Implementing the Ranking Models

# Popularity baseline

class GlobalPopRankingModel:
    def __init__(self, n_users, n_items):
        self.item_click = {}
        self.item_total = {}

    def get_ordered_actions(self, user, arms):
        p = [self.item_click.get(a,0) / self.item_total.get(a,1) for a in arms]
        t = sorted(zip(arms,p), key=lambda x : x[1], reverse=True)
        arms, _ = zip(*t)
        return list(arms)
    
    def update_arm(self, arm, reward, user, arm_list):
        for a in arm_list:
            self.item_total[a] = self.item_total.get(a,0) + 1
            self.item_click[a] = self.item_click.get(a,0) + reward if arm == a else 0

# Model trained via Algorithm 1
class BatchTsRankingModel(nn.Module):
    def __init__(self, n_users, n_items, k_latent=5, buffer_size=32, batch_size=4):
        super().__init__()
        # Assume model basically knows the users and items, plus noise
        self.user_emb  = nn.Embedding.from_pretrained(torch.as_tensor(user_matrix, dtype=torch.float), freeze=False)
        self.item_emb  = nn.Embedding.from_pretrained(torch.as_tensor(item_matrix, dtype=torch.float), freeze=False)

        self.model = nn.Sequential(
            nn.Linear(2*k_latent, k_latent),
            nn.ReLU(),
            nn.Linear(k_latent, int(k_latent/2))
        )
        
        self.output_layer = nn.Linear(int(k_latent/2), 1)
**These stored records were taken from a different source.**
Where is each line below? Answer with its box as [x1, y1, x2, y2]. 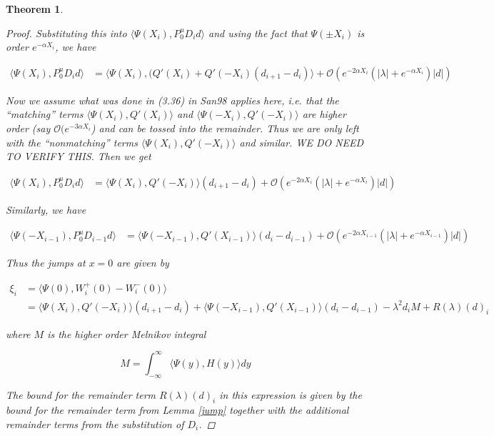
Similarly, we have [6, 202, 86, 217]
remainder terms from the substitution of [6, 416, 184, 431]
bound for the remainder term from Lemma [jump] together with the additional [6, 402, 349, 417]
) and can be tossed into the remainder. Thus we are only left [91, 121, 359, 135]
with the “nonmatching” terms [6, 134, 138, 149]
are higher [302, 106, 346, 122]
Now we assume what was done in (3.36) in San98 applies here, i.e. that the [6, 92, 339, 107]
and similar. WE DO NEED [239, 134, 364, 149]
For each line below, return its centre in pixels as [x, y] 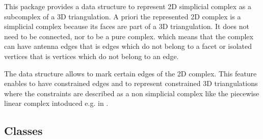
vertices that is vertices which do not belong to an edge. [91, 56]
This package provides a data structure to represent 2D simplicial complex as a [128, 6]
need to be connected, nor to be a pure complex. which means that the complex [129, 36]
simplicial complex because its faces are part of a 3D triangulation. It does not [127, 26]
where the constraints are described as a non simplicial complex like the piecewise [132, 93]
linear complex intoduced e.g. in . [56, 103]
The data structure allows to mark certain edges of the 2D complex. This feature [130, 73]
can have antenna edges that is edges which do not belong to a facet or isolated [128, 46]
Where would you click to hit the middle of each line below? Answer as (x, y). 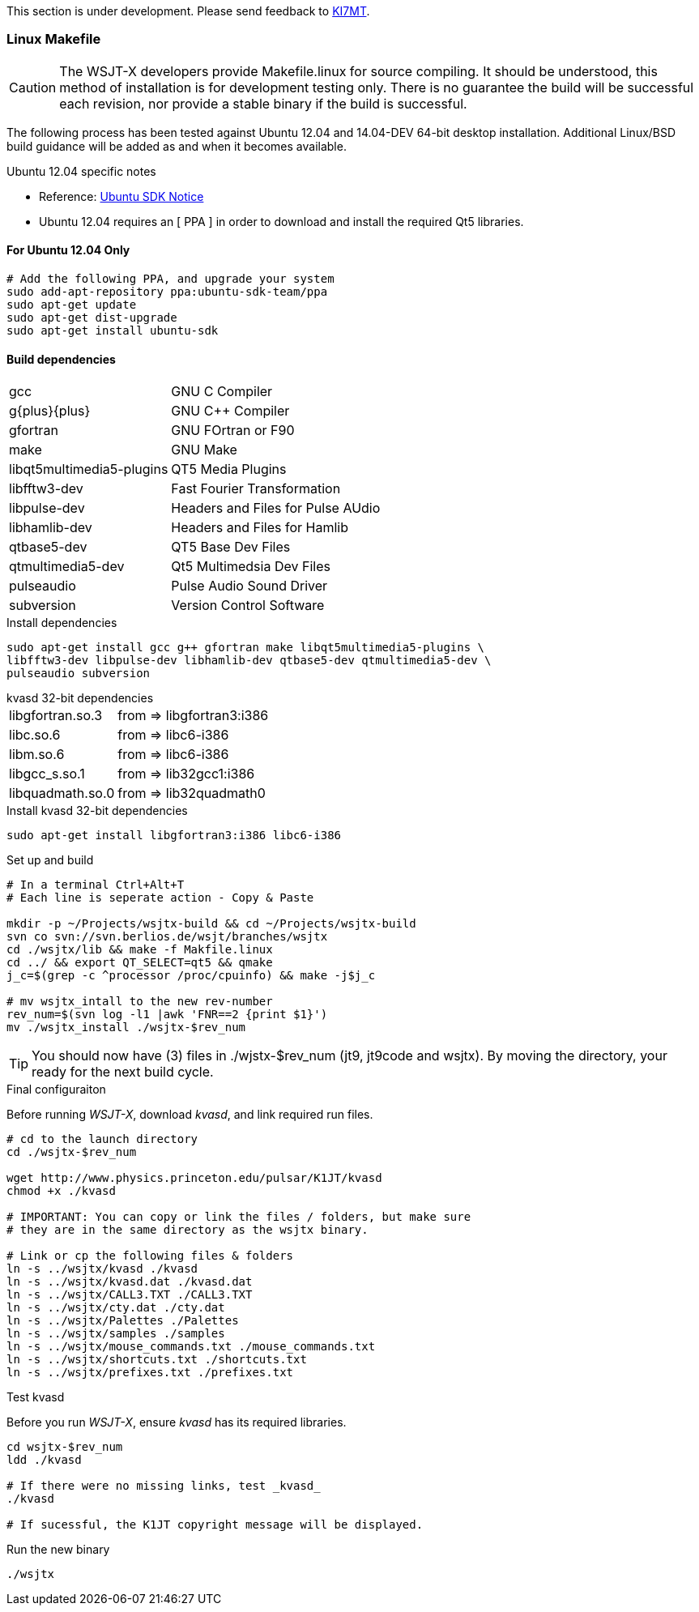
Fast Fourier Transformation (256, 489)
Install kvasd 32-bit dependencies (97, 811)
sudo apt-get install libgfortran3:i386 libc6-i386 (174, 836)
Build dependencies (61, 359)
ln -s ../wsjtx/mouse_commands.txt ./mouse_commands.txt (191, 1347)
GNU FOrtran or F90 (233, 431)
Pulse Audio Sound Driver (249, 586)
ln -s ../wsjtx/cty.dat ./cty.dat (116, 1308)
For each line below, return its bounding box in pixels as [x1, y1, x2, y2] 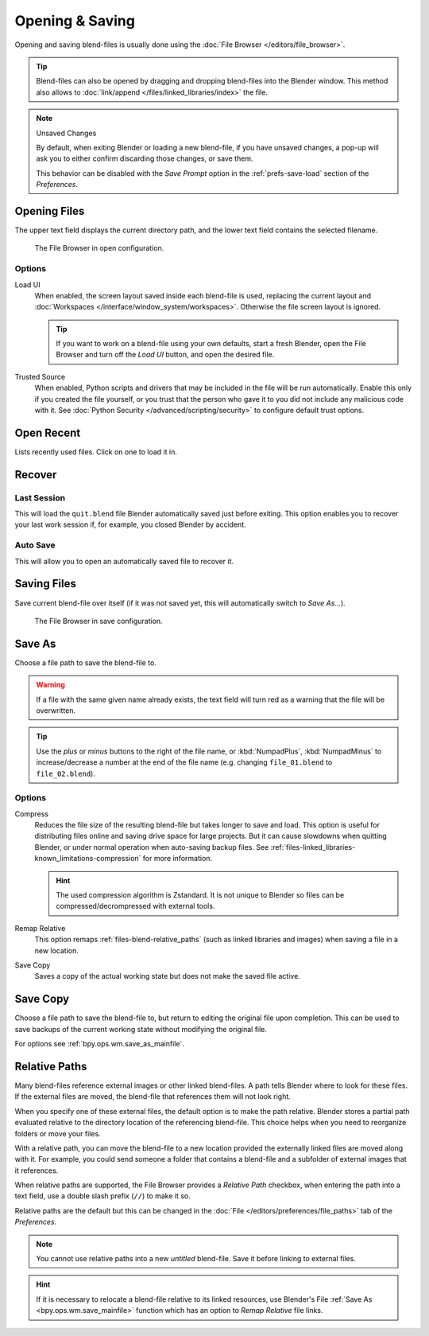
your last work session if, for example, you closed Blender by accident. [14, 520, 246, 529]
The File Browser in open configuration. [34, 243, 164, 253]
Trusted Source [14, 372, 66, 381]
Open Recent [14, 426, 81, 439]
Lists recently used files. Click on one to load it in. [14, 446, 178, 457]
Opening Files [14, 204, 85, 218]
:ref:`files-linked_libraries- [270, 842, 356, 851]
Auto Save [14, 539, 56, 551]
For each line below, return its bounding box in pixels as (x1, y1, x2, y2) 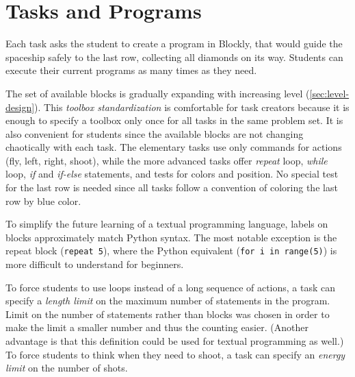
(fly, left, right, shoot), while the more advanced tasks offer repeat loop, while (5, 153, 328, 167)
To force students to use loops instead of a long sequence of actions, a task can (5, 280, 336, 294)
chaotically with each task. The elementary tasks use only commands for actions (5, 140, 342, 154)
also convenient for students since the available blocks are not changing (5, 126, 304, 141)
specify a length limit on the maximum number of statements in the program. (5, 293, 330, 308)
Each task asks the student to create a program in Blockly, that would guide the (5, 36, 343, 51)
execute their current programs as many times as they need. (5, 63, 257, 77)
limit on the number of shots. (5, 361, 128, 375)
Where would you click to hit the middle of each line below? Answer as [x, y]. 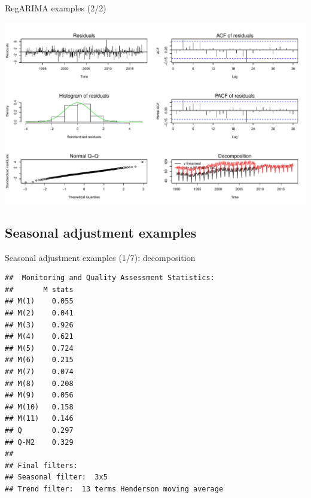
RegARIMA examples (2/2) [56, 8]
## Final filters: [41, 465]
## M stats [39, 289]
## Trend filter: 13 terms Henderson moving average [114, 489]
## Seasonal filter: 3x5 [56, 477]
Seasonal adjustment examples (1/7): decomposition [100, 257]
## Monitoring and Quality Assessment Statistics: [110, 278]
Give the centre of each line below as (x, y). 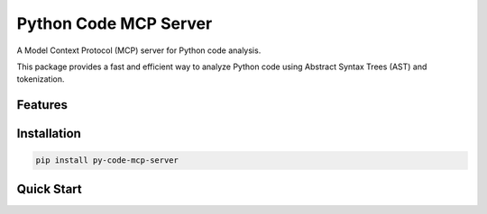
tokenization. (41, 79)
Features (42, 105)
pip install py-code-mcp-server (107, 160)
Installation (49, 134)
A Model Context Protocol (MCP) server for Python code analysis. (139, 50)
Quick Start (49, 189)
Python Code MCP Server (115, 23)
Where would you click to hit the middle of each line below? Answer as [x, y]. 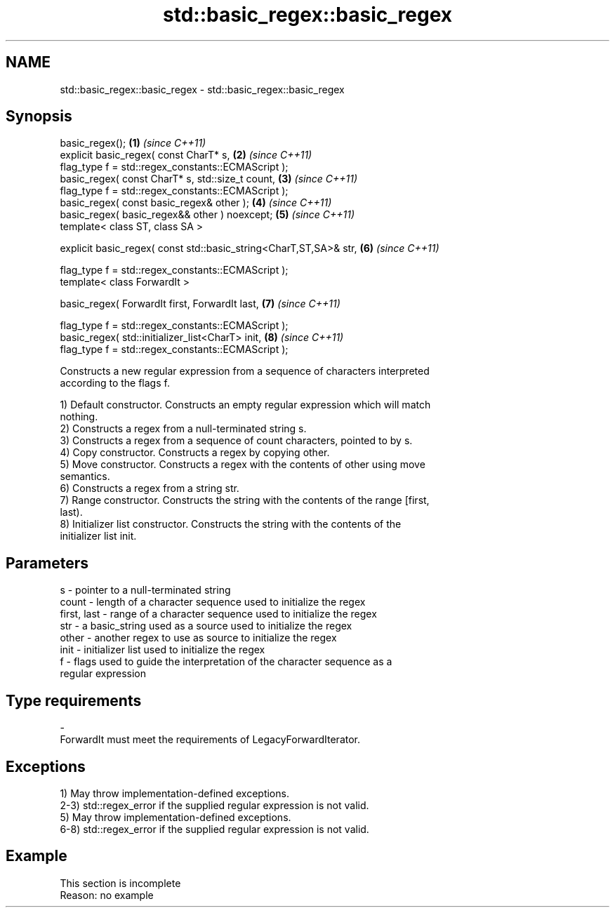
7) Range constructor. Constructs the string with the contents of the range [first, [245, 500]
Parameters [47, 563]
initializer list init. [98, 536]
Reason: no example [107, 895]
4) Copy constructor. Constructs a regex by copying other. [195, 453]
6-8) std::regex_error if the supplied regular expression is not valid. [214, 829]
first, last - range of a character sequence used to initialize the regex [218, 614]
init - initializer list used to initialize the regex [163, 650]
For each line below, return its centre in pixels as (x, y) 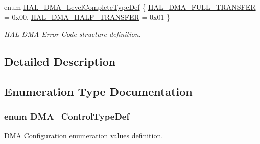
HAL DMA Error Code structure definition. (73, 34)
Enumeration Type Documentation (98, 91)
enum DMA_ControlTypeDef (67, 116)
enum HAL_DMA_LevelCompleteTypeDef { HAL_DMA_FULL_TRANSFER (130, 7)
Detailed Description (60, 61)
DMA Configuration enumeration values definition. (84, 135)
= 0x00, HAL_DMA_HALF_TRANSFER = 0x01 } (87, 17)
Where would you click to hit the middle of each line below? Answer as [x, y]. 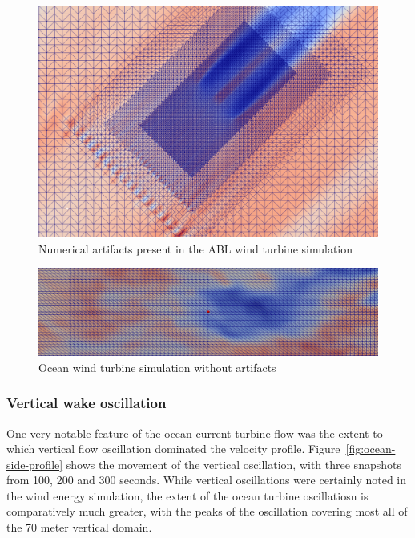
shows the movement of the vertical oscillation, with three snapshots [234, 464]
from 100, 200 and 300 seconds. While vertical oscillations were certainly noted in [206, 480]
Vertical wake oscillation [87, 403]
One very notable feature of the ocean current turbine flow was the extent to [195, 433]
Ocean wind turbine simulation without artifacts [157, 367]
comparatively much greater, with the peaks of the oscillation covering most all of [207, 511]
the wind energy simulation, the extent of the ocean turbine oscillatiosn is [187, 495]
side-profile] [35, 464]
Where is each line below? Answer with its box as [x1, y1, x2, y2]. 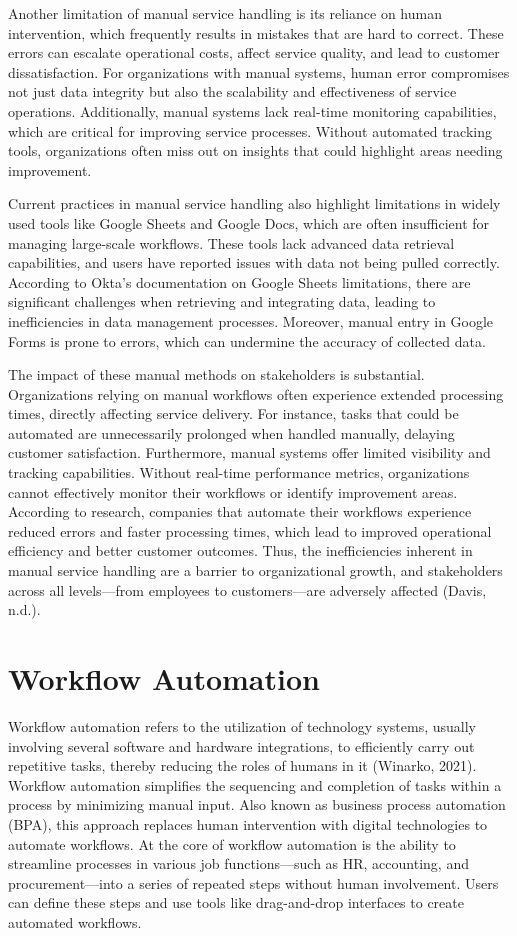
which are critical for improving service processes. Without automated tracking [8, 120, 492, 141]
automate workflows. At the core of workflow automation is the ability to [8, 833, 456, 854]
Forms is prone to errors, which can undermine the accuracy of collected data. [8, 330, 486, 351]
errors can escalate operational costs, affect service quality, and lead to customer [8, 42, 500, 63]
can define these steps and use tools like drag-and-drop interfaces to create [8, 892, 464, 913]
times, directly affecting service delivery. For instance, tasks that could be [8, 403, 459, 424]
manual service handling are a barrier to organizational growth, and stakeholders [8, 560, 503, 581]
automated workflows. [8, 911, 142, 932]
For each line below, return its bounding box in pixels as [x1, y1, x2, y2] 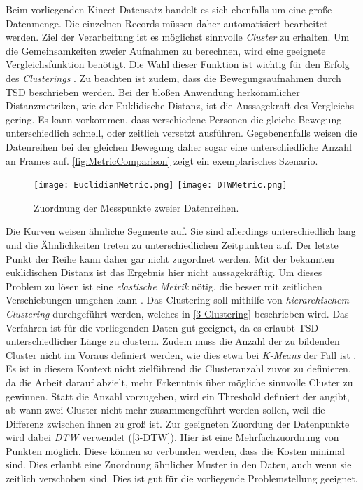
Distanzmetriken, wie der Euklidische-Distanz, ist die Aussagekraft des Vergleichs [6, 98, 354, 113]
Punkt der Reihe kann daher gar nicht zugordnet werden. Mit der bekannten [6, 251, 335, 266]
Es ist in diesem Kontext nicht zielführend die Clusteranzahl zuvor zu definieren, [6, 361, 351, 376]
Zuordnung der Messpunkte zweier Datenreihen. [34, 200, 239, 215]
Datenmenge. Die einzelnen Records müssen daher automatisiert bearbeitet [6, 15, 328, 30]
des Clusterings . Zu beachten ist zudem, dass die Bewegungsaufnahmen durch [6, 70, 341, 85]
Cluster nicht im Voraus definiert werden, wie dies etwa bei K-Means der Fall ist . [6, 347, 357, 362]
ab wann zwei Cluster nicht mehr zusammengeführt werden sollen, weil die [6, 402, 325, 417]

        self.items = torch.as_tensor(range(n_items), dtype=torch.long)
        self.n_items = n_items
        self.optimizer = torch.optim.SGD(self.parameters())#, lr=5e-2, weight_decay=1e-6)
        self.loss_fn   = nn.BCEWithLogitsLoss()
        self.epoch_loss = 0
        self.steps = 0

        # Covariance stuff
        self.cov = 1e-6*np.eye(int(k_latent/2))
        self.inv_cov = np.linalg.pinv(self.cov)
        self.noise = .01**2 # \sigma^2
        self.counter = 0
        self.buffer_size = buffer_size
        self.batch_size = buffer_size
        self.user_buffer = [None]*buffer_size
        self.arm_buffer = [None]*buffer_size
        self.target_buffer = [None]*buffer_size
        self.min_eigs = []

    def forward(self, u, i):
        emb = self.get_last_hidden_layer(u,i)
        logit = self.output_layer(emb)
        return logit.squeeze()
        
    def get_last_hidden_layer(self, u, i):
        if not torch.is_tensor(u):
            if isinstance(u, list):
                u=torch.as_tensor(u,dtype=torch.long)
            else:
                u=torch.as_tensor([u],dtype=torch.long)
        if not torch.is_tensor(i):
            if isinstance(i, list):
                i=torch.as_tensor(i,dtype=torch.long)
            else:
                i=torch.as_tensor([i],dtype=torch.long)
        inputs = torch.concat(
            (self.user_emb(u).squeeze(-1), self.item_emb(i).squeeze(-1)),-1
            )
        emb = self.model(inputs)
        return emb

    def get_ordered_actions(self, user, arms):
        with torch.no_grad():
            mu = self.forward(torch.as_tensor([user]*len(arms)),torch.as_tensor(arms)).detach().numpy()  # score it all!

            # batched calculation of last hidden layer and covariance matrix formula
            phis = self.get_last_hidden_layer(torch.as_tensor([user]*len(arms)),torch.as_tensor(arms))
            stds = torch.sqrt(self.noise*torch.bmm((phis.unsqueeze(1) @ torch.as_tensor(self.inv_cov, dtype=torch.float)), phis.unsqueeze(2)).squeeze()).detach().numpy()

        #sample logit!
        logits = np.random.normal(mu,scale=stds)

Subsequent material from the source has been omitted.